Add: {object} (from SaveTempDataFilter)
Add: {Name = "ITempDataDictionary" FullName = "Microsoft.AspNetCore.Mvc.ViewFeatures.ITempDataDictionary"}
Assign: {Name = "IUrlHelper" FullName = "Microsoft.AspNetCore.Mvc.IUrlHelper"}
Add: "Serilog_ClientIp"
Add: "Serilog_CorrelationId"
Add: "Serilog_User-Agent"

My hunch is that the Serilog is causing this, but it is unclear why, when, and how. I continue to add further diagnostics to determine this.

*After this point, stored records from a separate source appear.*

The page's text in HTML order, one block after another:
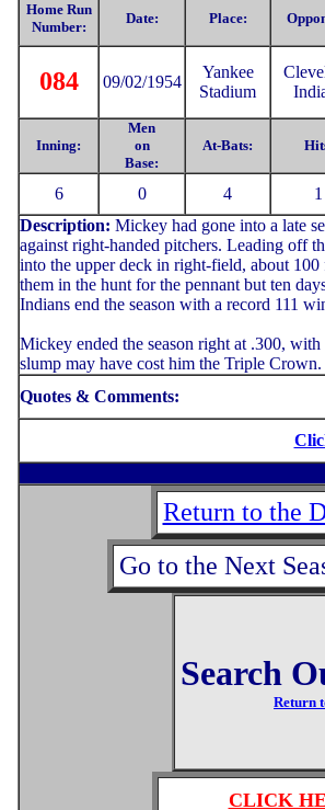
Home Run
Number:
Date: Place:
084 09/02/1954
Yankee
Stadium
Inning:
Men
on
Base:
At-Bats:
6 0 4
1
Description: Mickey had gone into a late
against right-handed pitchers. Leading off
into the upper deck in right-field, about
them in the hunt for the pennant but ten
Indians end the season with a record 111
Mickey ended the season right at .300,
slump may have cost him the Triple Crown.
Quotes & Comments:
Return to the
Go to the Next
Search
Return
CLICK

ConcurrencyStateAwareDictionary is the following, if interested (feedback welcome):

public sealed class ConcurrencyStateAwareDictionary : ConcurrencyAwareDictionary<object, object?>
{
    public ConcurrencyStateAwareDictionary(HttpContext context)
        : this(context.Items, context.RequestServices.GetRequiredService<ILogger<ConcurrencyStateAwareDictionary>>()) {}

    public ConcurrencyStateAwareDictionary(IDictionary<object, object?> previous, ILogger logger)
        : base(previous, logger) {}
}

public class ConcurrencyAwareDictionary<TKey, TValue> : IDictionary<TKey, TValue> where TKey : notnull
{
    bool                               _error;
    readonly IDictionary<TKey, TValue> _previous;
    readonly ILogger                   _logger;

    public ConcurrencyAwareDictionary(IDictionary<TKey, TValue> previous, ILogger logger)
    {
        _previous = previous;
        _logger   = logger;
    }

    public IEnumerator<KeyValuePair<TKey, TValue>> GetEnumerator() => _previous.GetEnumerator();

    IEnumerator IEnumerable.GetEnumerator() => ((IEnumerable)this).GetEnumerator();

    public void Add(KeyValuePair<TKey, TValue> item)
    {
        _previous.Add(item);
    }

    public void Clear()
    {
        _previous.Clear();
    }

    public bool Contains(KeyValuePair<TKey, TValue> item) => _previous.Contains(item);

    public void CopyTo(KeyValuePair<TKey, TValue>[] array, int arrayIndex)
    {
        _previous.CopyTo(array, arrayIndex);
    }

    public bool Remove(KeyValuePair<TKey, TValue> item) => _previous.Remove(item);

    public int Count => _previous.Count;

    public bool IsReadOnly => _previous.IsReadOnly;

    public void Add(TKey key, TValue value)
    {
        var error = _error;
        _previous.Add(key, value);
        if (!error && _error)
        {
            var trace = new System.Diagnostics.StackTrace(true);
            _logger.LogError("Error state occurred during add {Trace}", trace.ToString());
        }
    }

    public bool ContainsKey(TKey key) => _previous.ContainsKey(key);

    public bool Remove(TKey key) => _previous.Remove(key);

    public bool TryGetValue(TKey key, out TValue value)
    {
        try
        {
            return _previous.TryGetValue(key, out value!);
        }
        catch (InvalidOperationException e) when
            (e.Message.StartsWith("Operations that change non-concurrent collections"))
        {
            _error = true;
            throw;
        }
    }

    public TValue this[TKey key]
    {
        get => _previous[key];
        set
        {
            var error = _error;
            _previous[key] = value;
            if (!error && _error)
            {
                var trace = new System.Diagnostics.StackTrace(true);
                _logger.LogError("Error state occurred during assignment {Trace}", trace.ToString());
            }
        }
    }

    public ICollection<TKey> Keys => _previous.Keys;

    public ICollection<TValue> Values => _previous.Values;
}
Mike-E-angelo commented 8 months ago

Nice to see someone actually acknowledge this issue 😏

ashleyjlive commented 6 months ago

I have also seen this bug. It is fairly sparse and is very hard to reproduce locally. I have seen it locally only on startup, and subsequent requests succeed. We're also using Serilog.